• SUPPLIED MATERIAL:
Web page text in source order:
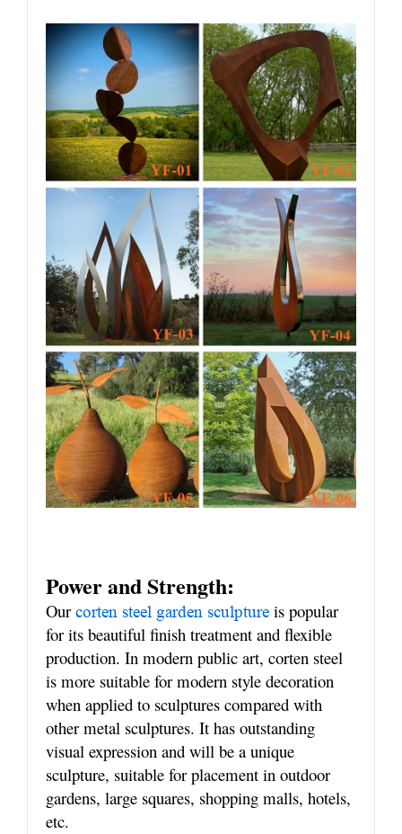
Power and Strength:
Our corten steel garden sculpture is popular
for its beautiful finish treatment and flexible
production. In modern public art, corten steel
is more suitable for modern style decoration
when applied to sculptures compared with
other metal sculptures. It has outstanding
visual expression and will be a unique
sculpture, suitable for placement in outdoor
gardens, large squares, shopping malls, hotels,
etc.
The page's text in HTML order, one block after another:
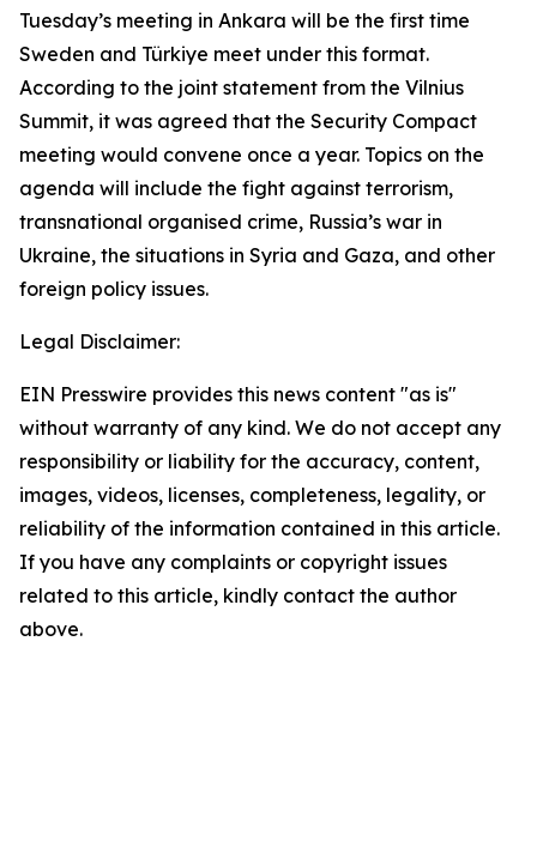
Tuesday’s meeting in Ankara will be the first time
Sweden and Türkiye meet under this format.
According to the joint statement from the Vilnius
Summit, it was agreed that the Security Compact
meeting would convene once a year. Topics on the
agenda will include the fight against terrorism,
transnational organised crime, Russia’s war in
Ukraine, the situations in Syria and Gaza, and other
foreign policy issues.
Legal Disclaimer:
EIN Presswire provides this news content "as is"
without warranty of any kind. We do not accept any
responsibility or liability for the accuracy, content,
images, videos, licenses, completeness, legality, or
reliability of the information contained in this article.
If you have any complaints or copyright issues
related to this article, kindly contact the author
above.
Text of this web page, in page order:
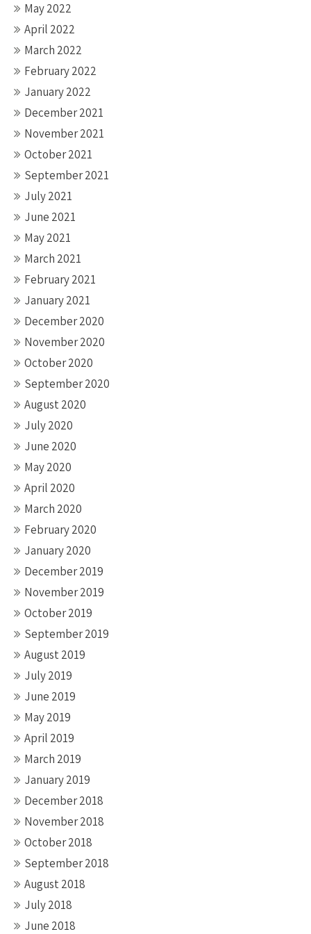
May 2022
April 2022
March 2022
February 2022
January 2022
December 2021
November 2021
October 2021
September 2021
July 2021
June 2021
May 2021
March 2021
February 2021
January 2021
December 2020
November 2020
October 2020
September 2020
August 2020
July 2020
June 2020
May 2020
April 2020
March 2020
February 2020
January 2020
December 2019
November 2019
October 2019
September 2019
August 2019
July 2019
June 2019
May 2019
April 2019
March 2019
January 2019
December 2018
November 2018
October 2018
September 2018
August 2018
July 2018
June 2018
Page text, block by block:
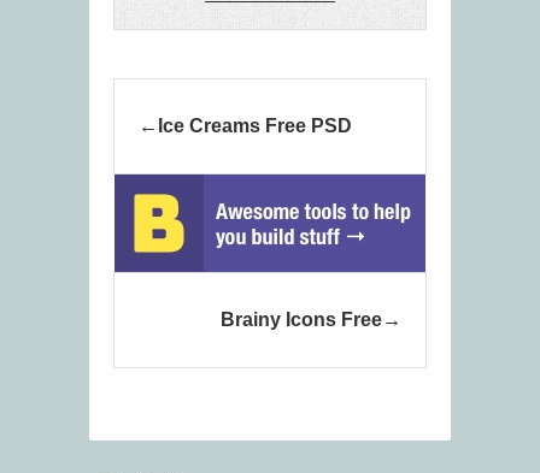
Ice Creams Free PSD
Brainy Icons Free
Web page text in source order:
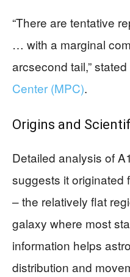
“There are tentative
… with a marginal
arcsecond tail,” stated
Center (MPC).
Origins and
Detailed analysis of
suggests it originated
– the relatively flat
galaxy where most
information helps
distribution and
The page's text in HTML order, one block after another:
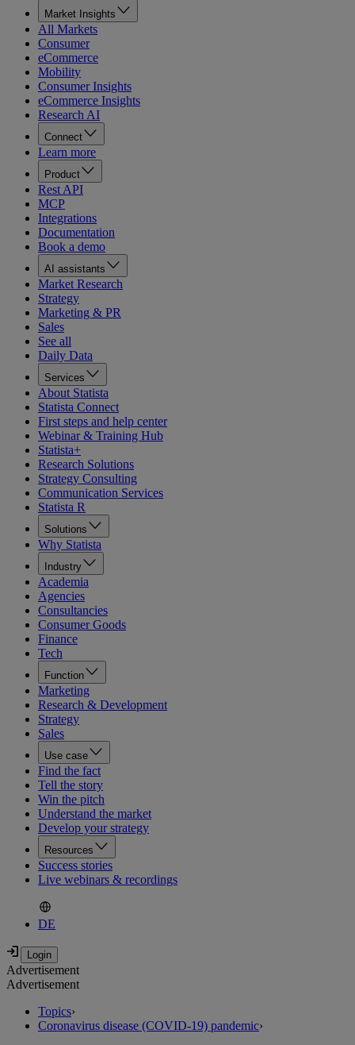
Market Insights
All Markets
Consumer
eCommerce
Mobility
Consumer Insights
eCommerce Insights
Research AI
Connect
Learn more
Product
Rest API
MCP
Integrations
Documentation
Book a demo
AI assistants
Market Research
Strategy
Marketing & PR
Sales
See all
Daily Data
Services
About Statista
Statista Connect
First steps and help center
Webinar & Training Hub
Statista+
Research Solutions
Strategy Consulting
Communication Services
Statista R
Solutions
Why Statista
Industry
Academia
Agencies
Consultancies
Consumer Goods
Finance
Tech
Function
Marketing
Research & Development
Strategy
Sales
Use case
Find the fact
Tell the story
Win the pitch
Understand the market
Develop your strategy
Resources
Success stories
Live webinars & recordings
DE
Advertisement
Advertisement
Topics›
Coronavirus disease (COVID-19) pandemic›
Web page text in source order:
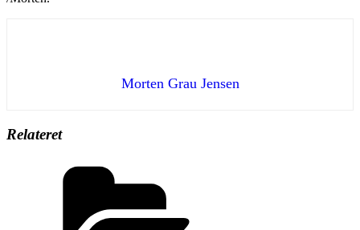
Morten Grau Jensen
Relateret
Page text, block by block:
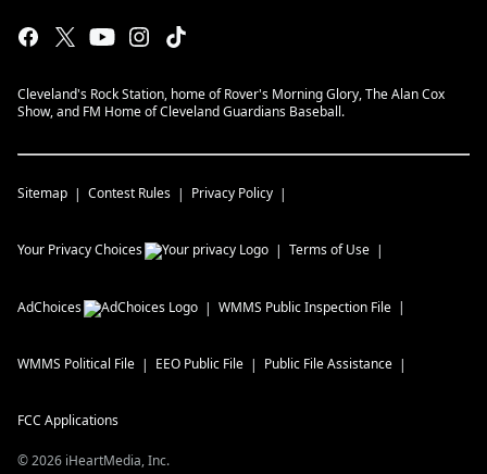
Cleveland's Rock Station, home of Rover's Morning Glory, The Alan Cox
Show, and FM Home of Cleveland Guardians Baseball.
Sitemap Contest Rules Privacy Policy
Your Privacy Choices Terms of Use
AdChoices WMMS Public Inspection File
WMMS Political File EEO Public File Public File Assistance
FCC Applications
©2026 iHeartMedia, Inc.
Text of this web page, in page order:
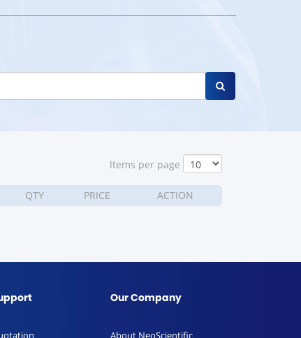
ltems per page
QTY PRICE ACTION
Our Company
About NeoScientific
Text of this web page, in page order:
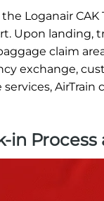
Loganair
Upon landing,
claim
exchange,
services,
in Process
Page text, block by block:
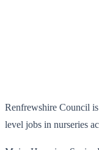
Renfrewshire Council
level jobs in nurseries
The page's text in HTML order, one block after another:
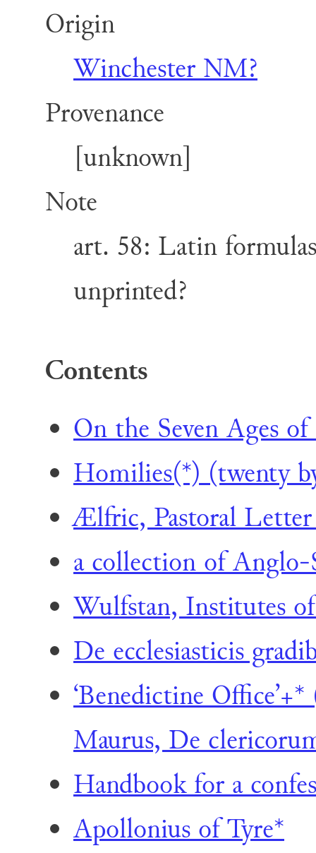
Origin
Winchester NM?
Provenance
[unknown]
Note
art. 58: Latin
unprinted?
Contents
On the Seven Ages
Homilies(*) (twenty
Ælfric, Pastoral
a collection of Anglo-
Wulfstan, Institutes
De ecclesiasticis
‘Benedictine
Maurus, De
Handbook for a
Apollonius of Tyre*
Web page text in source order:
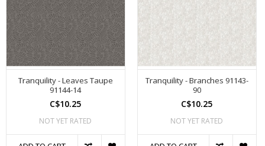
Tranquility - Leaves Taupe
91144-14
C$10.25
NOT YET RATED
Tranquility - Branches 91143-
90
C$10.25
NOT YET RATED

• EXERCISE DIRECTIONS:
What is needed is an exact repeat of the lines from the one containing "WMMS Political File" through the last line of the records above, both included, with pictures left out.

• EXERCISE RESULT:
WMMS Political File EEO Public File Public File Assistance
FCC Applications
©2026 iHeartMedia, Inc.
Text of this web page, in page order:
ltems per page
QTY PRICE ACTION
Our Company
About NeoScientific
Text of this web page, in page order:
Loganair
Upon landing,
claim
exchange,
services,
in Process
Page text, block by block:
Renfrewshire Council
level jobs in nurseries
The page's text in HTML order, one block after another:
Origin
Winchester NM?
Provenance
[unknown]
Note
art. 58: Latin
unprinted?
Contents
On the Seven Ages
Homilies(*) (twenty
Ælfric, Pastoral
a collection of Anglo-
Wulfstan, Institutes
De ecclesiasticis
‘Benedictine
Maurus, De
Handbook for a
Apollonius of Tyre*
Web page text in source order:
Tranquility - Leaves Taupe
91144-14
C$10.25
NOT YET RATED
Tranquility - Branches 91143-
90
C$10.25
NOT YET RATED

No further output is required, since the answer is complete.